I am a beginner at using mysql and I am trying to learn the best practices. I have setup a similar structure as seen below.
(main table that contains all unique entries) TABLE = 'main_content'
+------------+---------------+------------------------------+-----------+
| content_id | (deleted) | title | member_id |
+------------+---------------+------------------------------+-----------+
| 6 | | This is a very spe?cal t|_st | 1 |
+------------+---------------+------------------------------+-----------+
(Provides the total of each difficulty and joins id --> actual name) TABLE = 'difficulty'
+---------------+-------------------+------------------+
| difficulty_id | difficulty_name | difficulty_total |
+---------------+-------------------+------------------+
| 1 | Absolute Beginner | 1 |
| 2 | Beginner | 1 |
| 3 | Intermediate | 0 |
| 4 | Advanced | 0 |
| 5 | Expert | 0 |
+---------------+-------------------+------------------+
(This table ensures that multiple values can be inserted for each entry. For example,
this specific entry indicates that there are 2 difficulties associated with the submission)

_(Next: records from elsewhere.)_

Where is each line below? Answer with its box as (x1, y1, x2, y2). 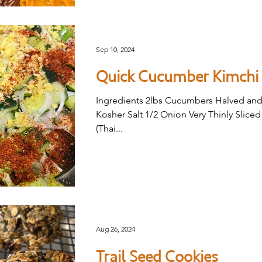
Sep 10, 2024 (96, 44, 135, 54)
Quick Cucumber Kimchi (96, 67, 258, 87)
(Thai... (96, 123, 123, 135)
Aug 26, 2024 (96, 225, 135, 233)
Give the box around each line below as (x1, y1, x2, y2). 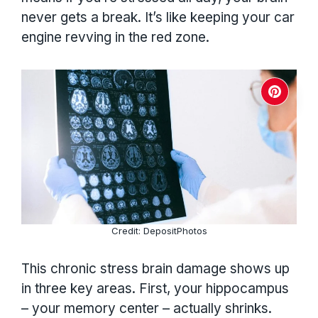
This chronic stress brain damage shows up (21, 261, 290, 278)
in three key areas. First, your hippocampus (21, 280, 289, 297)
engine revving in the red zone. (21, 29, 209, 46)
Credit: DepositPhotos (111, 224, 207, 236)
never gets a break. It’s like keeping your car (21, 9, 295, 26)
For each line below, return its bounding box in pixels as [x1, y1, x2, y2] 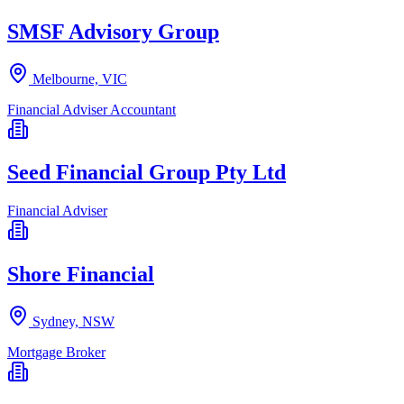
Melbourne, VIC [32, 70, 127, 87]
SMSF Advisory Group [7, 19, 219, 43]
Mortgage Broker [7, 344, 106, 361]
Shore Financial [7, 262, 154, 287]
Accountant [110, 101, 176, 117]
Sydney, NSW [32, 314, 115, 330]
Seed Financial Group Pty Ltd [7, 161, 286, 185]
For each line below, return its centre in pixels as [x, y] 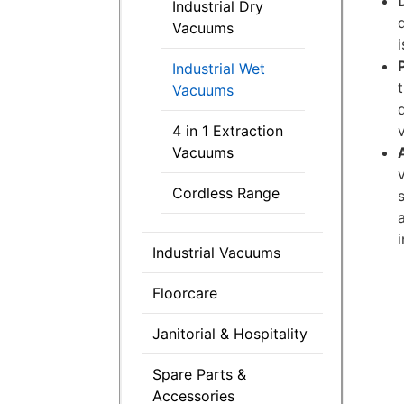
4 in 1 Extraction [228, 130]
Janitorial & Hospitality [230, 333]
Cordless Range [226, 193]
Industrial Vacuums [216, 252]
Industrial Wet [219, 68]
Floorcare [185, 293]
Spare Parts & [199, 374]
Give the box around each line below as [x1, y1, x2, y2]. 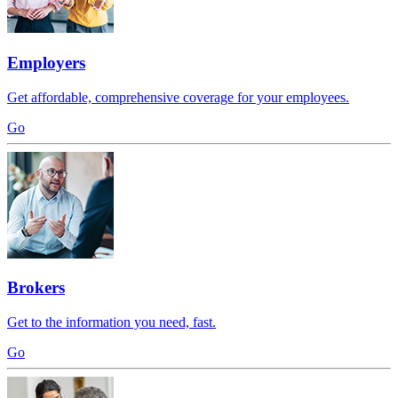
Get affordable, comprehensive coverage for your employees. [7, 89, 349, 105]
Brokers [7, 278, 65, 298]
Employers [7, 53, 85, 73]
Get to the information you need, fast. [7, 314, 216, 330]
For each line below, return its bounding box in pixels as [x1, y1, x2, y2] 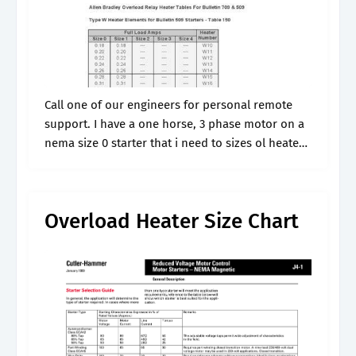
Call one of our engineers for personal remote [44, 98, 292, 112]
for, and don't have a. [44, 155, 159, 169]
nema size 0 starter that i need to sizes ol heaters [44, 136, 309, 150]
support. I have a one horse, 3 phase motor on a [44, 117, 304, 131]
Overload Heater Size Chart [44, 209, 299, 234]
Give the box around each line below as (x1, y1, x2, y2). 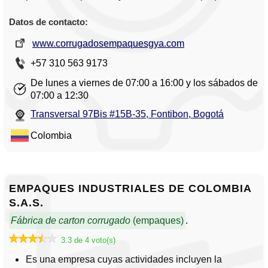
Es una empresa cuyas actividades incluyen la (26, 254, 222, 265)
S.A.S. (9, 197, 44, 209)
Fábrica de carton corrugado (11, 215, 130, 226)
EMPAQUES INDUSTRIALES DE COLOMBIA (9, 182, 251, 195)
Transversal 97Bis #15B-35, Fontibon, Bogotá (31, 109, 224, 120)
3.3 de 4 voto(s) (61, 236, 115, 245)
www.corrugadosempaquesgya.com (32, 38, 184, 49)
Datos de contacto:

TABLE = 'lookup_difficulty'
+------------+---------------+
| content_id | difficulty_id |
+------------+---------------+
| 6 | 1 |
| 6 | 2 |
+------------+---------------+
I am joining all of this into a readable query:
SELECT group_concat(difficulty.difficulty_name) as difficulty, member.member_name
FROM main_content
INNER JOIN difficulty ON difficulty.difficulty_id
IN (SELECT difficulty_id FROM main_content, lookup_difficulty WHERE lookup_difficulty.content_id = main_content.content_id )
INNER JOIN member ON member.member_id = main_content.member_id
The above works fine, but I am wondering if this is good practice. I practically followed the structure laid out Wikipedia's Database Normalization example.
When I run the above query using EXPLAIN, it says: 'Using where; Using join buffer' and also that I am using 2 DEPENDENT SUBQUERY (s) . I don't see any way to NOT use sub-queries to achieve the same affect, but then again I'm a noob so perhaps there is a better way....
The DB design looks fine - regarding your query, you could rewrite it exclusively with joins like:
SELECT group_concat(difficulty.difficulty_name) as difficulty, member.member_name
FROM main_content
INNER JOIN lookup_difficulty ON main_content.id = lookup_difficulty.content_id
INNER JOIN difficulty ON difficulty.id = lookup_difficulty.difficulty_id
INNER JOIN member ON member.member_id = main_content.member_id
If the lookup_difficulty provides a link between content and difficulty I would suggest you take out the difficulty_id column from your main_content table. Since you can have multiple lookups for each content_id, you would need some extra business logic to determine which difficulty_id to put in your main_content table (or multiple entries in the main_content table for each difficulty_id, but that goes against normalization practices). For ex. the biggest value / smallest value / random value. In either case, it does not make much sense.
Other than that the table looks fine.
Update
Saw you updated the table :)
Just as a side-note. Using IN can slow down your query (IN can cause a table-scan). In any case, it used to be that way, but I'm sure that these days the SQL compiler optimizes it pretty well.